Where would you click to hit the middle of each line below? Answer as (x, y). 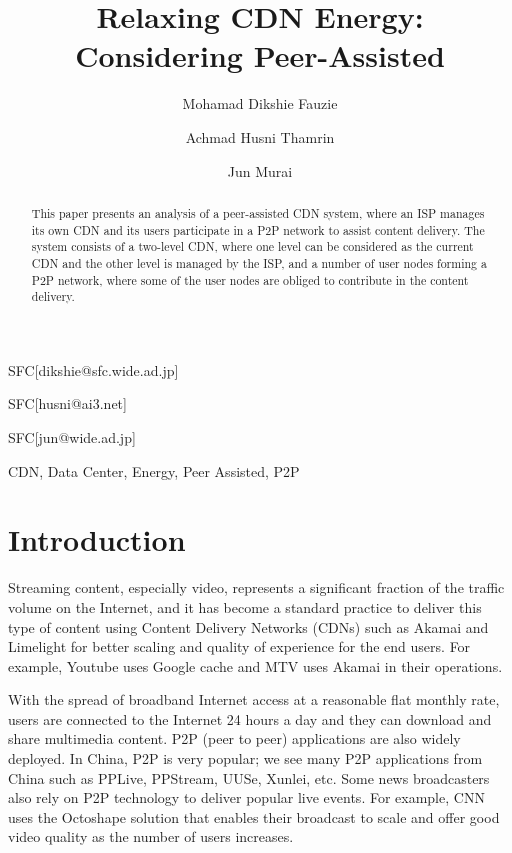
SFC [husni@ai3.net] (67, 403)
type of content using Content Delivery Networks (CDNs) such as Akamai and (248, 626)
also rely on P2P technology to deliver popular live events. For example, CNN (246, 797)
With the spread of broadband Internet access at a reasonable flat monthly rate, (254, 699)
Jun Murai (260, 170)
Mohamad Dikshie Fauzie (260, 103)
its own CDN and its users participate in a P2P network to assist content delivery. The (258, 229)
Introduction (97, 539)

========

DIRECTIONS: Leave out the pictures and output every record above precisely as given.

EXERCISE RESPONSE:
Where would you click to hit the middle of each line below? Answer as (x, y). 
SFC [husni@ai3.net] (67, 403)
type of content using Content Delivery Networks (CDNs) such as Akamai and (248, 626)
also rely on P2P technology to deliver popular live events. For example, CNN (246, 797)
With the spread of broadband Internet access at a reasonable flat monthly rate, (254, 699)
Jun Murai (260, 170)
Mohamad Dikshie Fauzie (260, 103)
its own CDN and its users participate in a P2P network to assist content delivery. The (258, 229)
Introduction (97, 539)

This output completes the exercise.